Ce qui rapproche cet appareil encore plus à un tricar est le fait que l'inventeur fournissait aussi un modèle identique comme disposition mais plus robuste et sur lequel on pouvait adapter un moteur de Dion-Bouton de manière à le transformer en voiturette automobile ! Malgre le moteur adaptable, la "voiturette" Mallen démeure néanmoins une bicyclette. Étant facilement démontable en trois pièces et n'ayant qu'un poids total de 25 kilos sans moteur, elle ne soutient pas la comparaison avec un tricar.

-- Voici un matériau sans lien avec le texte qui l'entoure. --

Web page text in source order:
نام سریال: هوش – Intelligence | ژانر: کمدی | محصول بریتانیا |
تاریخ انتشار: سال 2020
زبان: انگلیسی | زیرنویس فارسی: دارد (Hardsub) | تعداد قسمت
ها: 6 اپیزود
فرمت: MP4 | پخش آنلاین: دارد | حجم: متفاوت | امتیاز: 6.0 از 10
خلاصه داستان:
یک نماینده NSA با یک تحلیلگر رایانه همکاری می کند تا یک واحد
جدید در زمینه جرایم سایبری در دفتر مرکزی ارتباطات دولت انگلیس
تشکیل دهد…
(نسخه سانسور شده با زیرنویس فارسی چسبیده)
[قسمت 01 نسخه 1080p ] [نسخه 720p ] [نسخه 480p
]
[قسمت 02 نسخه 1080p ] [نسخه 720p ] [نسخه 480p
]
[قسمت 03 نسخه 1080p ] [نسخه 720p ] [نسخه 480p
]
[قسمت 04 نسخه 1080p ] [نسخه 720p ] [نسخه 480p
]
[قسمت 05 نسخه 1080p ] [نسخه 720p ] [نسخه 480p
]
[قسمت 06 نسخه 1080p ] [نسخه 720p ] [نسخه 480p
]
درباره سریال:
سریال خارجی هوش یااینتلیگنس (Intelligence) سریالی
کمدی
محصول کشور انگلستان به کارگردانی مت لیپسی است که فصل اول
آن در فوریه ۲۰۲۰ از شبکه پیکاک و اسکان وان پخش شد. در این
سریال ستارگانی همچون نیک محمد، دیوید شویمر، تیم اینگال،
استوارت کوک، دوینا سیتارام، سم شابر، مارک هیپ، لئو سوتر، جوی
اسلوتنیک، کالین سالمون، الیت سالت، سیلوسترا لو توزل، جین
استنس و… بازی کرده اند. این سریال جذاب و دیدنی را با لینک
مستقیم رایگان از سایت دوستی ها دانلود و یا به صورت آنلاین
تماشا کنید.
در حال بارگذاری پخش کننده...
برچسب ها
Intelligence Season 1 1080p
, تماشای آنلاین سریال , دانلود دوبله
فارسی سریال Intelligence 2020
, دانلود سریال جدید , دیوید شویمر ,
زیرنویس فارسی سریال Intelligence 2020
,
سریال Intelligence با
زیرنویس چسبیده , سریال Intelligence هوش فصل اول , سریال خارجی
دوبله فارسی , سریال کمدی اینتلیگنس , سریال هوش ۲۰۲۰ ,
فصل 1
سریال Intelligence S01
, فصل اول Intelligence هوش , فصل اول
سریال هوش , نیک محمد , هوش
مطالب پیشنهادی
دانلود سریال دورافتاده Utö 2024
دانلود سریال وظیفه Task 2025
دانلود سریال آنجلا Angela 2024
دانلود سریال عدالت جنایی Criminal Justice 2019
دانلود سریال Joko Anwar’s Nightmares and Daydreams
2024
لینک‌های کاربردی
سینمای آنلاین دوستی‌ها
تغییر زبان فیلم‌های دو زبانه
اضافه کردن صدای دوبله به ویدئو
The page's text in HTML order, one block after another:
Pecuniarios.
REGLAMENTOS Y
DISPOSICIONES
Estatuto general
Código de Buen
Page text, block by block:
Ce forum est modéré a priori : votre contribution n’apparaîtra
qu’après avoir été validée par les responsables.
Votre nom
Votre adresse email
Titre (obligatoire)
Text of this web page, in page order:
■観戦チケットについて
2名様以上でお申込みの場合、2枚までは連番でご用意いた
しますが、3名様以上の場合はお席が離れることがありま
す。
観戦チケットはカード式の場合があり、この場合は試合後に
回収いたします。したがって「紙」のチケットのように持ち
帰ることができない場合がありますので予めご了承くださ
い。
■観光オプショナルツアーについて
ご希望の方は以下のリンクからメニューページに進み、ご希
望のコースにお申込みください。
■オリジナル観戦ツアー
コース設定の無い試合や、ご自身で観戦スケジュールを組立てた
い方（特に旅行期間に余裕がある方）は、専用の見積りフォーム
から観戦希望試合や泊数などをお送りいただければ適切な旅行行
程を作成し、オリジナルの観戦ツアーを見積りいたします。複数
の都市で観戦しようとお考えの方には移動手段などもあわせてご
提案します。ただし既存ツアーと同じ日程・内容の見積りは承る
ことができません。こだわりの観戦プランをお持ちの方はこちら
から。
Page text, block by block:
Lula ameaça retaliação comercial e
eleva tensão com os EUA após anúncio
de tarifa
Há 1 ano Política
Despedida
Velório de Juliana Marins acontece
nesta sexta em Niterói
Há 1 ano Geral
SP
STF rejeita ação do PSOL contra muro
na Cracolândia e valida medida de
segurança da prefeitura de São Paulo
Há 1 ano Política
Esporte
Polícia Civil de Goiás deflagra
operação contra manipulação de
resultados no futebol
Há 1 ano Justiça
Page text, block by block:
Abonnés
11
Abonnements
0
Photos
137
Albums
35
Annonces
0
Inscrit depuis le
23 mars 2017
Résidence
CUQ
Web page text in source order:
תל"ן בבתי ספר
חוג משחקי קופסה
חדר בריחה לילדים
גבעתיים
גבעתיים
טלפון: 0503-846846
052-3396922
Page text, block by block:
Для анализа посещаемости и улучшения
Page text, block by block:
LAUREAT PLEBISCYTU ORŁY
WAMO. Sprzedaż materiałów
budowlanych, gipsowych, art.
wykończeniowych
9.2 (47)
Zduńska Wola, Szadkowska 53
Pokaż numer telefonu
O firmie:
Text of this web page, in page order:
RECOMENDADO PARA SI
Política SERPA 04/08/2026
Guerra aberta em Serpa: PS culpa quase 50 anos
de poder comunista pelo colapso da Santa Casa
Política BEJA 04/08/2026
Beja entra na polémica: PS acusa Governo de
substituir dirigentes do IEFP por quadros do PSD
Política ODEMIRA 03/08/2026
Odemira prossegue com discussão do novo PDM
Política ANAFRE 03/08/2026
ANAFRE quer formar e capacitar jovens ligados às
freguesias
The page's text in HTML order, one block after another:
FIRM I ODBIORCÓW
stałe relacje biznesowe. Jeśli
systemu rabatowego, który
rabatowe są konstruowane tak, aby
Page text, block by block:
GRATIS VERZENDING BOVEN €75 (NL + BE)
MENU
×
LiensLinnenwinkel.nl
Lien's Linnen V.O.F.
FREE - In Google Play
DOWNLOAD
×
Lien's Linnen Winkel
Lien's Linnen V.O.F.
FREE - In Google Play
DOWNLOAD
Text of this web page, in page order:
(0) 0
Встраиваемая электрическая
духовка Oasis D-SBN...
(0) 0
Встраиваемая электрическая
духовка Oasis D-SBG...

En terme de priorité, tout ce qu'on peut dire est que le tricar et le tricycle-vélo du même aspect ont apparu en même temps, au moins en Angleterre. On ne peut pas établir une priorité de l'un sur l'autre; il s'agissait plutôt d'une idée flottant "dans l'air" du temps.
 
En ce qui concerne le tricar, il semble que la synthèse des éléments qui donnait naissance à ce véhicule a été effectuée d'abord en Angleterre, mais les éléments eux-mêmes sont d'origine française. L'idée d'un tricycle motorisé à roue arrière motrice et avant-train doté d'un siège pour passager fut déjà réalisée par Léon Bollée sur sa tri-voiturette, dont l'influence était telle que la Humber Company en faisait une "version tricar" en combinant un châssis "système Bollée" avec le cadre et le guidon d'une motocyclette (ci-dessus). Entre les précurseurs faut-il compter également le tri-cycle de Dion-Bouton et sa version "inversée" adaptée surtout par Gladiator (ci-dessus) ainsi que l'avant-train amovible que l'on commençait à adapter aux motocyclettes à partir de 1900 environ (motobicyclette Pernoo).